The documents listed in items 1 through 3 above are herein collectively referred to as the “Transaction Documents.”

As to matters of fact material to the opinions expressed herein, we have relied on (a) information in the Certificates of Existence of the Companies dated April 20, 2015 and issued by the Secretary of State of the State of Washington as confirmed by a bringdown letter issued by CT Corporation, dated June 2, 2015 (and all opinions based on this document are as of the date of such document and not as of the date of this opinion letter), (b) information provided in certificates of officers/representatives of the Companies and (c) the representations and warranties of the Companies in the Underwriting Agreement. We have not independently verified the facts so relied on.

We have relied, without investigation, on the following assumptions:

 

  1. Original documents reviewed by us are authentic, copies of original documents reviewed by us conform to the originals, and all signatures on executed documents are genuine.


Expedia, Inc.

June 3, 2015

Page 3

 

  2. When the Notes (and related guarantees) proposed to be issued pursuant to the terms of the Indenture are issued, they will conform to the description of the 2.500% Senior Notes Due 2022 in the Registration Statement.

 

  3. All individuals have sufficient legal capacity to perform their functions with respect to the Transaction Documents and the transactions contemplated by the Transaction Documents.

Based on the foregoing and subject to the qualifications and exclusions stated herein, we express the following opinions:

 

  1. Each Company is validly existing as a corporation or limited liability company, as the case may be, under the laws of the State of Washington and has the necessary corporate or limited liability power, as the case may be, and authority to guarantee the Notes pursuant to the terms of the Indenture.

 

  2. Each Company’s guarantee of the Notes pursuant to the terms of the Indenture has been duly authorized by all necessary corporate or limited liability company action, as the case may be, and each of the Transaction Documents to which the Companies are a party have been validly authorized, executed and delivered by the Companies, as the case may be.

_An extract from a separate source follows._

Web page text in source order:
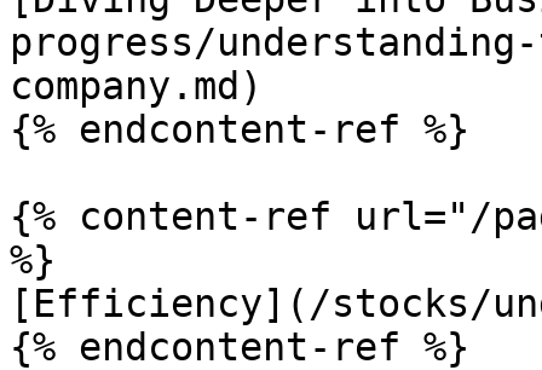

For purposes of expressing the opinions herein, we have examined the laws of the State of Washington and our opinions are limited to such laws.

The opinions expressed herein (a) are limited to matters expressly stated herein, and no other opinions may be implied or inferred and (b) are as of the date hereof (except as otherwise noted above). We disclaim any undertaking or obligation to update these opinions for events and circumstances occurring after the date hereof or as to facts relating to prior events that are subsequently brought to our attention.

Wachtell, Lipton, Rosen & Katz may rely on the opinions expressed herein as if this opinion were addressed directly to it. You may refer to and produce a copy of this opinion letter in connection with the assertion of a defense as to which this opinion letter is relevant and necessary and in response to a court order. We hereby consent to the filing of this opinion as an exhibit to the Registration Statement and any amendments thereto, including any and all post-effective amendments, and to the reference to our firm under the caption “Legal Matters” in the prospectus or any prospectus supplement which is part of the Registration Statement. In giving such consent, we do not admit that we are in the category of persons whose consent is required under Section 7 of the Securities Act or the rules and regulations of the SEC promulgated thereunder nor do we admit that we are experts with respect to any part of the Registration Statement within the meaning of the term “expert” as used in the Securities Act or the related rules and regulations of the SEC promulgated thereunder.